Pictures aside, repeat the listing below exactly.
-- Opening Marker --
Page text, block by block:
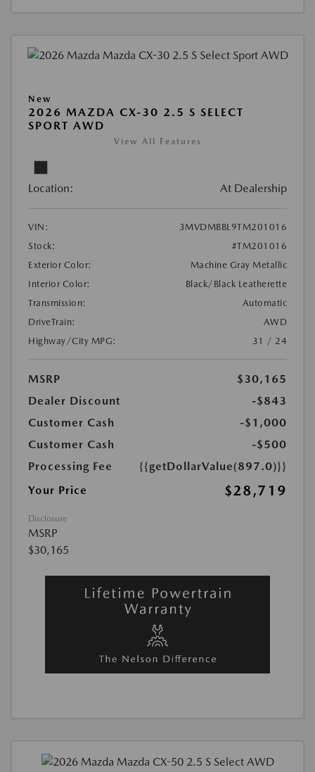
New
2026 MAZDA CX-30 2.5 S SELECT
SPORT AWD
View All Features
Location: At Dealership
VIN:
3MVDMBBL9TM201016
Stock:
#TM201016
Exterior Color:
Machine Gray Metallic
Interior Color:
Black/Black Leatherette
Transmission:
Automatic
DriveTrain:
AWD
Highway/City MPG:
31 / 24
MSRP
$30,165
Dealer Discount
-$843
Customer Cash
-$1,000
Customer Cash
-$500
Processing Fee
{{getDollarValue(897.0)}}
Your Price
$28,719
Disclosure
MSRP
$30,165
-- Closing Marker --
## Exercise response
Page text, block by block:
New
2026 MAZDA CX-30 2.5 S SELECT
SPORT AWD
View All Features
Location: At Dealership
VIN:
3MVDMBBL9TM201016
Stock:
#TM201016
Exterior Color:
Machine Gray Metallic
Interior Color:
Black/Black Leatherette
Transmission:
Automatic
DriveTrain:
AWD
Highway/City MPG:
31 / 24
MSRP
$30,165
Dealer Discount
-$843
Customer Cash
-$1,000
Customer Cash
-$500
Processing Fee
{{getDollarValue(897.0)}}
Your Price
$28,719
Disclosure
MSRP
$30,165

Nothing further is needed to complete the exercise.